Sorry for the cryptic title, struggling to summarise my problem in a single line…
I wish to deploy an online, hosted website to serve a series of remote terminals which will be equipped with Chip & Pin payment card readers (aka pinpads). The pinpads are driven by some software on the PC within the terminal which is written by a 3rd party. The integration methods supported by this software are either text file based or socket based with a “request” and “response” workflow.
I have successfully carried out similar integrations in the past using client side VB Script to instantiate client side COM objects which communicate via socket connection with the local 3rd party software but this approach ties me to Windows and I would prefer to keep my options open.
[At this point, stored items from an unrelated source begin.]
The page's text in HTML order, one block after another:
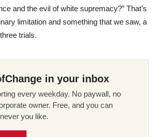
and the evil of white supremacy?” That’s
limitation and something that we saw, a
trials.
in your inbox
every weekday. No paywall, no
owner. Free, and you can
you like.
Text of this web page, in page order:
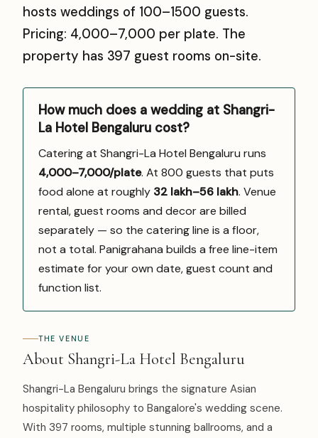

My web server will be Ruby On Rails based and I intend to use HTML5 and CSS3 to provide a rich experience on the payment terminals and wondered if I can use web sockets for client side communications? From what I understand, this is not what they are designed for and so I think the answer is no.
So, what are my options? Can i use client side JavaScript to carry out socket communications or is this prevented by browser security measures? From the browser’s perspective it would be communicating with a specific numbered port on “localhost”
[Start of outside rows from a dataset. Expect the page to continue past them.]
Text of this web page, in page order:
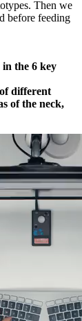
Then we
before feeding
in the 6 key
different
of the neck,
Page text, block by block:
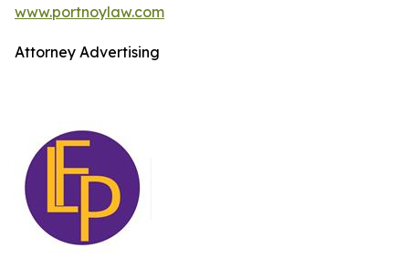
www.portnoylaw.com
Attorney Advertising
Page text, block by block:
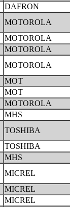
DAFRON
MOTOROLA
MOTOROLA
MOTOROLA
MOTOROLA
MOT
MOT
MOTOROLA
MHS
TOSHIBA
TOSHIBA
MHS
MICREL
MICREL
MICREL

If socket comms is not possible, can I use JavaScript to create client side text files to integrate that way?
Or am I stuck with VB script and local COM objects?
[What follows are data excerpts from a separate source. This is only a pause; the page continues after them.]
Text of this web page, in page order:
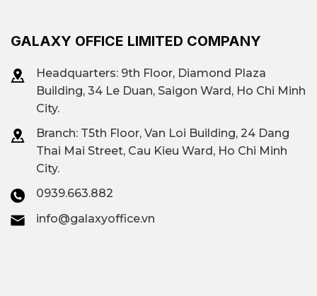
GALAXY OFFICE LIMITED COMPANY
Headquarters: 9th Floor, Diamond Plaza
Building, 34 Le Duan, Saigon Ward, Ho Chi Minh
City.
Branch: T5th Floor, Van Loi Building, 24 Dang
Thai Mai Street, Cau Kieu Ward, Ho Chi Minh
City.
0939.663.882
info@galaxyoffice.vn
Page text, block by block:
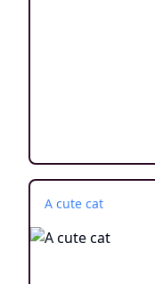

Any suggestions would be most welcome and please let me know if you need clarification on any aspect of my question.
Kind regards,
Craig.
I don’t think you can write a text file with JavaScript. And you can’t put arbitrary bytes on a socket either. I don’t completely understand you scenario. It sounds like you have Ruby sunning on a server and JavaScript and this third party pinpad thing running on a client. And you need the two client entities to be able to talk to each other. Could you have the browser communicate with your Ruby server (using one of many web technologies) and then have your Ruby server relay the data back to the pinpad socket. Or is the pinpad only a local socket?